In this final week of January ten years ago, the fifth floor of the Treasury Building in Canberra was a hive of activity. Hard-working Treasury officials, including me, were putting together the 2009 Updated Economic and Fiscal Outlook in which the massive $42 billion second stimulus package, the Nation Building and Jobs Plan, was revealed. The UEFO was released the following week, on the 3rd of February 2009.
As I once explained in an interview with 612 ABC Brisbane’s Steve Austin, the rapid deterioration in Australia’s economic outlook in the December quarter of 2008 meant an updated budget outlook was necessary and needed to be prepared urgently. As a practical matter, the government urgently needed to start borrowing large sums of money to meet its massive funding requirement. It needed an updated economic and fiscal outlook to justify all the additional borrowing. And it would have needed this even if it didn’t enact a huge economic stimulus package. The deterioration in forecast revenues would have driven the budget into deficit anyway.
The urgency with which the February 2009 UEFO was put together meant Treasury and Finance were unable to finalise and publish balance sheet and hence total borrowing estimates.* I still recall that, at the UEFO launch and media lock up at Parliament House, I had to tell a relatively senior journalist that, nonetheless, he could get a reasonable idea of how much the debt would increase if he added up all the deficits reported in the fiscal outlook. It had been a long time since journalists had had to report on a federal budget deficit, and I suspect many of them didn’t know what a deficit really meant!
Metaphorically, I was in the engine room during the crisis. Someone who was on the ship’s bridge was PM Rudd’s economic adviser, Dr Andrew Charlton, now of AlphaBeta, who will be speaking at an upcoming event I’m very much looking forward to, the joint ESA (Qld)-Griffith Asia Institute:
Symposium on lessons from the global financial crisis
The symposium will be held on Thursday 7 March at the Ship Inn Function Centre.** Joining Andrew Charlton will be Griffith Economics Professor Tony Makin, who has been one of the leading critics of the Rudd government’s stimulus packages. I can’t wait to hear the debate which will no doubt ensue. Also, John Simon, the head of research at the RBA, and other distinguished economists will present their views on lessons from the crisis.

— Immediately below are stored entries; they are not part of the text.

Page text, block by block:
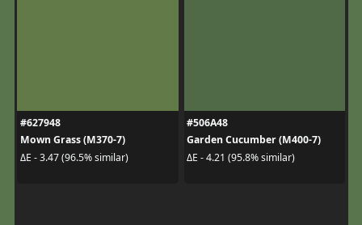
#627948
Mown Grass (M370-7)
ΔE - 3.47 (96.5% similar)
#506A48
Garden Cucumber (M400-7)
ΔE - 4.21 (95.8% similar)

I’ve heard the symposium is at least half booked, so please register soon if you’re interested. Note that, while the symposium is being held on the top floor of the Ship Inn, you will need to enter via the adjoining Griffith University building, on the right side of the Ship Inn (see photo below; credit to Jennifer Tunny).
*In my biased view, Treasury and Finance are filled with the cream of the federal public service, but the complexity of producing national financial statements across the huge beast that is the Australian government cannot be over-estimated.
**I am a current Vice President of the Economic Society of Australia (Qld).